Le passage de l'ouragan Matthew sur Haïti et l'exercice de reconstruction qui en résultera ont signifié la fin du règne sans partage des ONG sur l'aide internationale. Trop confortables, elles n'ont pas vu se pointer les Beltway Bandits, des entreprises privées, installées à Washington, déterminées à participer à l'invasion tranquille d'Haïti.

Avant le tremblement de terre de 2010, les ONG américaines avaient le monopole sur l'aide consentie par le gouvernement de leur pays. L'efficacité de leurs interventions dans l'urgence reste indiscutable. Sur ce point, les entreprises privées ne rivalisent pas avec elles. Pas encore. Cependant, quand il s'agit de reconstruction, les ONG ont largement donné dans l'improvisation.

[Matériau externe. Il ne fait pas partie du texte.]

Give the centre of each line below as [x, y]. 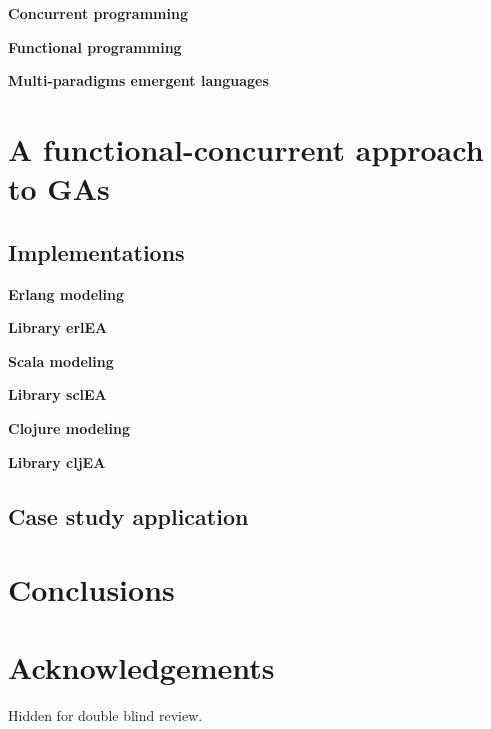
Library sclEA [57, 394]
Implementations [96, 251]
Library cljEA [57, 461]
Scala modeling [61, 360]
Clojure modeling [69, 427]
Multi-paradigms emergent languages [138, 80]
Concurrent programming [98, 13]
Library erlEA [58, 327]

Pendant que les Beltway Bandits tentaient de démontrer que la sempiternelle présence des ONG n'était justifiée que par leur capacité de pérenniser la pauvreté, en septembre 2010, le gouvernement Obama, face à des résultats hautement discutables, a demandé à la United States Agency for International Development (USAID) de travailler concrètement à l'éradication de l'extrême pauvreté.

L'agence a mis en place USAID Forward. La logique étant retrouvée, le développement devait se réaliser en partenariat avec les premiers concernés, soit les gouvernements, la société civile et le secteur de l'éducation des pays affectés.

Mais quand il a été question de donner des contrats aux entreprises privées de ces pays, la contre-offensive des Beltway Bandits a été plus que virulente.

Ces entreprises privées américaines ont créé le Council of International Development Companies (CIDC). Le CIDC a dit que ses membres sont les mieux placés pour faire travailler des Américains. Elle a promis de porter les valeurs américaines, de défendre les intérêts américains et de promouvoir la démocratie américaine.

Avec cette argutie, la CIDC a obtenu des résultats spectaculaires. Comme de fait, en 2013, les entreprises haïtiennes n'ont reçu que 1 % de l'aide à la reconstruction.

Pour définitivement éclipser les ONG, en plus de promettre des résultats spécifiques et mesurables, le CIDC a mis en place des mécanismes pour démontrer que l'argent de l'aide, l'impôt des Américains, serait dépensé dans l'économie américaine.

Résultats encore plus spectaculaires, le Center for Economic and Policy Research dit que les ONG qui, en 2010, avaient obtenu 53 % de la cagnotte, n'ont reçu que 37 % des 270 millions de dollars dépensés en Haïti par la USAID en 2013. En moins de trois ans, les Beltway Bandits ont empoché 50 % de la tontine.

Avec des contrats de plus de 92,5 millions de dollars, c'est Chemonics International qui a remporté la tombola haïtienne. Néanmoins, en septembre 2012, le rapport d'audit du Office of the Inspector General of the USAID a constaté que cette entreprise avait lamentablement salopé tous ses projets. Mais, bien représentée à Washington, en 2015, tout aussi efficace qu'une ONG pour pérenniser la pauvreté, Chemonics International a été financée par la USAID pour poursuivre ses activités à valeur quasi nulle auprès de planteurs haïtiens.

LA FIN D'UNE ÈRE

L'ère des ONG tire à sa fin. Roya Wolverson a écrit dans le Newsweek du 24 novembre 2011 que, pour l'ensemble des pays aidés, entre 2006 et 2010, les 10 entreprises privées clientes de la USAID les plus importantes ont reçu des contrats évalués à 5,8 milliards dollars soit le double de ce que les 10 principales ONG ont reçu pour la même période.

L'ouragan Matthew offre aux Beltway Bandits l'occasion rêvée pour compléter la première phase de la privatisation de l'aide internationale. Il forcera les ONG à se retrancher dans le marché risqué et imprévisible de l'aide d'urgence. En attendant, en Haïti comme ailleurs, bien qu'elle sauve des vies, l'aide internationale, sous toutes ses formes, n'a toujours pas permis de stopper la trajectoire à sens unique de ceux qui plongent dans la pauvreté.

* L'auteur a publié, en 2015, un livre sur l'état de la démocratie dans le monde.